• [Required action] Lines from the listing below that contain the string "shoulder" are to be reported.

• [Data for this task]
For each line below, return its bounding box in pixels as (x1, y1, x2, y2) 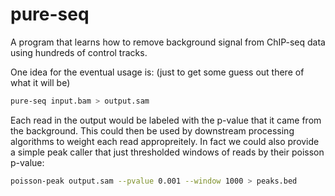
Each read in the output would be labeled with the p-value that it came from (10, 114, 322, 126)
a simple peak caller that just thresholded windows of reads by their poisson (10, 146, 325, 158)
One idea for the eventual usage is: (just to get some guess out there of (10, 66, 305, 78)
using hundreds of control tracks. (10, 46, 148, 58)
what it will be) (10, 76, 71, 88)
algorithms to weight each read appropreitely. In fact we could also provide (10, 135, 320, 147)
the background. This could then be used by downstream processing (10, 124, 295, 137)
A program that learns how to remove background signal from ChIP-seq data (10, 36, 326, 48)
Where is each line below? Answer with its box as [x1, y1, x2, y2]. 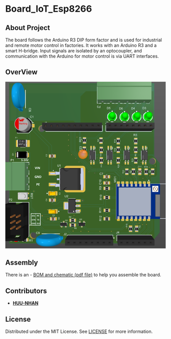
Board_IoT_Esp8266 [5, 3, 93, 15]
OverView [5, 68, 38, 76]
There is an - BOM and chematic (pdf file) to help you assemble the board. [5, 272, 161, 278]
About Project [5, 23, 50, 32]
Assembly [5, 258, 38, 267]
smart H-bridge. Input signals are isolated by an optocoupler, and [5, 48, 142, 54]
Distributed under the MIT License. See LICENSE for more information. [5, 328, 153, 334]
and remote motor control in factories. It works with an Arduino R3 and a [5, 42, 157, 48]
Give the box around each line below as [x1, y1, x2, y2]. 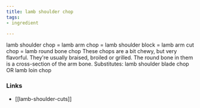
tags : [6, 14, 20, 20]
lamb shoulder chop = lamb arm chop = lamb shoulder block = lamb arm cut [6, 41, 195, 48]
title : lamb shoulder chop [6, 8, 74, 15]
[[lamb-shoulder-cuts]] [14, 95, 72, 102]
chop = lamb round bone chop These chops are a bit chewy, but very [6, 48, 177, 55]
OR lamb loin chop [6, 67, 52, 74]
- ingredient [6, 20, 39, 26]
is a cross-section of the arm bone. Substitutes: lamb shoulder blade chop [6, 60, 190, 67]
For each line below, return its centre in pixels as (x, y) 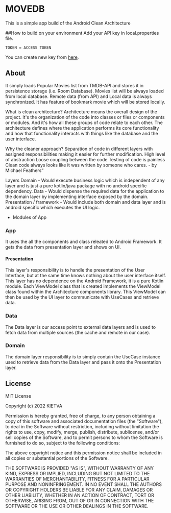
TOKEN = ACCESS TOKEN (28, 47)
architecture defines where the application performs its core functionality (82, 128)
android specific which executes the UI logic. (53, 207)
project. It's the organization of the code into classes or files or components (85, 117)
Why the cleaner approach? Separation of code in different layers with (79, 149)
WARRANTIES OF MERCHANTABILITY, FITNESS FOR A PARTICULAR (77, 479)
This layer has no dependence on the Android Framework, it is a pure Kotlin (84, 281)
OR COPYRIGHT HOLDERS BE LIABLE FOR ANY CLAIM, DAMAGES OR (79, 490)
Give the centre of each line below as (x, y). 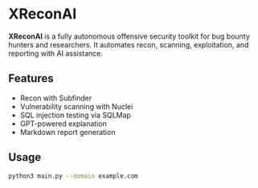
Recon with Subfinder (56, 98)
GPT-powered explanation (63, 123)
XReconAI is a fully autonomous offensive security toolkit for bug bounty (129, 36)
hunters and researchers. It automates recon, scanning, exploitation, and (129, 44)
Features (31, 78)
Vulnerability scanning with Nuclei (76, 106)
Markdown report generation (68, 132)
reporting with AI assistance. (55, 53)
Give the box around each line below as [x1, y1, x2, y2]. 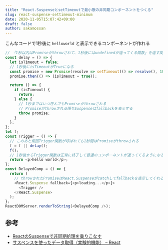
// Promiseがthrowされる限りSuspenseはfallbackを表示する [18, 106, 133, 111]
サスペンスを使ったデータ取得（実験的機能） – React [12, 239, 121, 245]
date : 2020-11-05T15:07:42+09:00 [5, 17, 75, 22]
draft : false [5, 21, 32, 27]
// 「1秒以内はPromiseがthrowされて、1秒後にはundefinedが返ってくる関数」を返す [5, 51, 160, 56]
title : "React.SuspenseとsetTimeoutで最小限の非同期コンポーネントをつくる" [5, 7, 153, 13]
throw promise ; [18, 111, 50, 116]
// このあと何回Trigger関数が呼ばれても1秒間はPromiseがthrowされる [9, 138, 139, 143]

• [Task answer]
lamb shoulder chop = lamb arm chop = lamb shoulder block = lamb arm cut [6, 41, 195, 48]
title : lamb shoulder chop [6, 8, 74, 15]
[[lamb-shoulder-cuts]] [14, 95, 72, 102]
is a cross-section of the arm bone. Substitutes: lamb shoulder blade chop [6, 60, 190, 67]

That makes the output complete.